Fotos von Dagmar Kramberg

Unser besonderer Dank gilt der Leitung der Kirchlichen Sozialstation, dem Vorstand des Kunstvereins Hockenheim sowie Maximilian Roth für die musikalische Begleitung und allen Helfern und Gästen, die diesen Abend zu einem besonderen Erlebnis gemacht haben.

Die Ausstellung ist zu den üblichen Bürozeiten der Kirchlichen Sozialstation in der Oberen Hauptstraße 47 in Hockenheim Mo. – Fr. von 9.00 bis 16.00 Uhr geöffnet.

Einladung zur Vernissage „FARBEUPHORIE“ von Jeanette Egner 07.11.2025 um 18 Uhr Kirchliche Sozialstation Hockenheim

Wir freuen uns über unsere weitere Kooperation mit der Kirchlichen Sozialstation Hockenheim und laden alle Mitglieder, Kunstinteressierten sowie Bürgerinnen und Bürger zur Vernissage am Freitag, 07.11.2025 um 18 Uhr in das Foyer der Oberen Hauptstraße 47 in Hockenheim ein.

Grußworte werden von Christian Kramberg (Vorsitzender des Kunstvereins Hockenheim), Matthias Beck (Bürgermeister der Stadt Hockenheim), Daniel Born (Mitglied des Landtags Baden-Württemberg) und Jasmin Ulrich (Kirchliche Sozialstation Hockenheim) gehalten.
Im Anschluss wird die Künstlerin Jeanette Egner ihre Bilder erläutern.
Neben der saxophonischen Begleitung (Maximilian Roth) werden noch Sekt und Knabbergebäck gereicht.

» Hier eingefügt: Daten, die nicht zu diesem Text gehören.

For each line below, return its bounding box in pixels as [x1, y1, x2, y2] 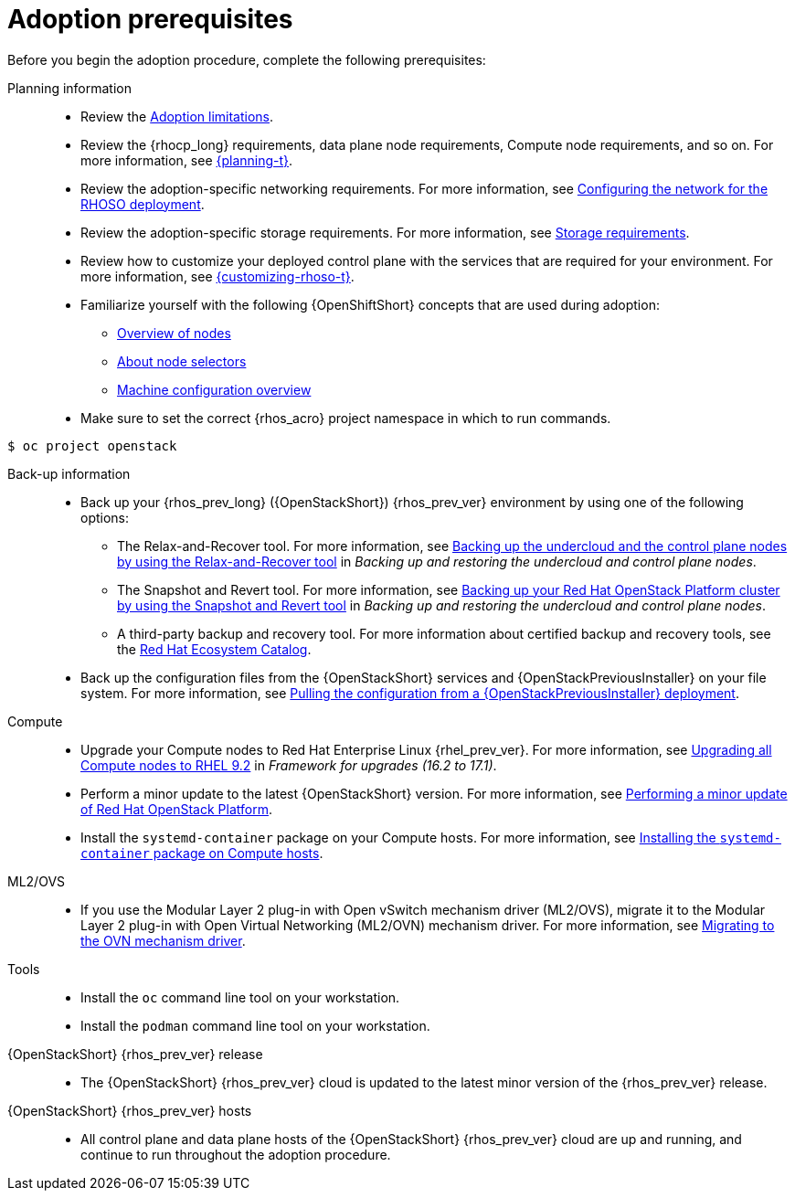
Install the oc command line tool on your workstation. [80, 989, 400, 1005]
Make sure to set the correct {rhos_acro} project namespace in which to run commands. [80, 409, 611, 426]
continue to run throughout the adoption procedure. [80, 1146, 391, 1162]
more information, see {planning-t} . [80, 152, 293, 168]
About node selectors [117, 353, 247, 369]
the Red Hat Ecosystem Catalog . [117, 641, 312, 657]
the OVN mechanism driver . [80, 932, 246, 949]
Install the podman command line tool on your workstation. [80, 1017, 430, 1034]
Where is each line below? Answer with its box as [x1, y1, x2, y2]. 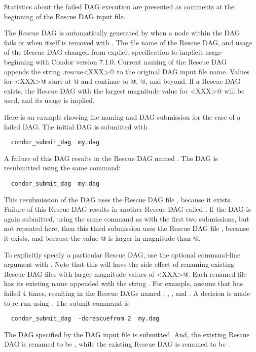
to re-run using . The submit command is [4, 297, 129, 308]
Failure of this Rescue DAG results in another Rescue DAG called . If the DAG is [4, 204, 251, 214]
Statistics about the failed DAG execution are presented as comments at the [4, 1, 234, 11]
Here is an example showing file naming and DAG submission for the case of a [4, 111, 241, 122]
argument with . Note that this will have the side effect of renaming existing [4, 259, 234, 269]
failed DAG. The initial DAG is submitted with [4, 121, 147, 131]
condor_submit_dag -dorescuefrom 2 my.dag [11, 315, 159, 322]
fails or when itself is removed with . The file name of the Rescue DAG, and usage [4, 37, 253, 47]
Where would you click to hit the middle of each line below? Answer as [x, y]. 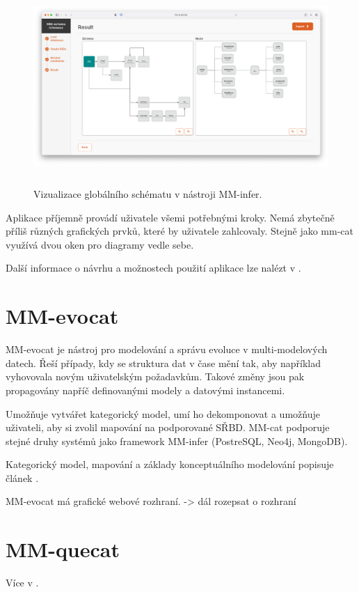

Jeanette Egner organisiert im eigenen Atelier Workshops und illustriert Kinderbücher. Sie lebt und arbeitet in Hockenheim.

Vielen Dank an Jasmin Ulrich für die Initiative und Jeanette Egner für die neue Mitgliedschaft.

Die Künstlerin, das Team der Kirchlichen Sozialstation Hockenheim und der Kunstverein Hockenheim freuen sich über zahlreiche Besucher und Besucherinnen!

Die Ausstellung ist bis zum Frühjahr 2026 zu den üblichen Bürozeiten Mo. – Fr. von 9.00 bis 16.00 Uhr geöffnet.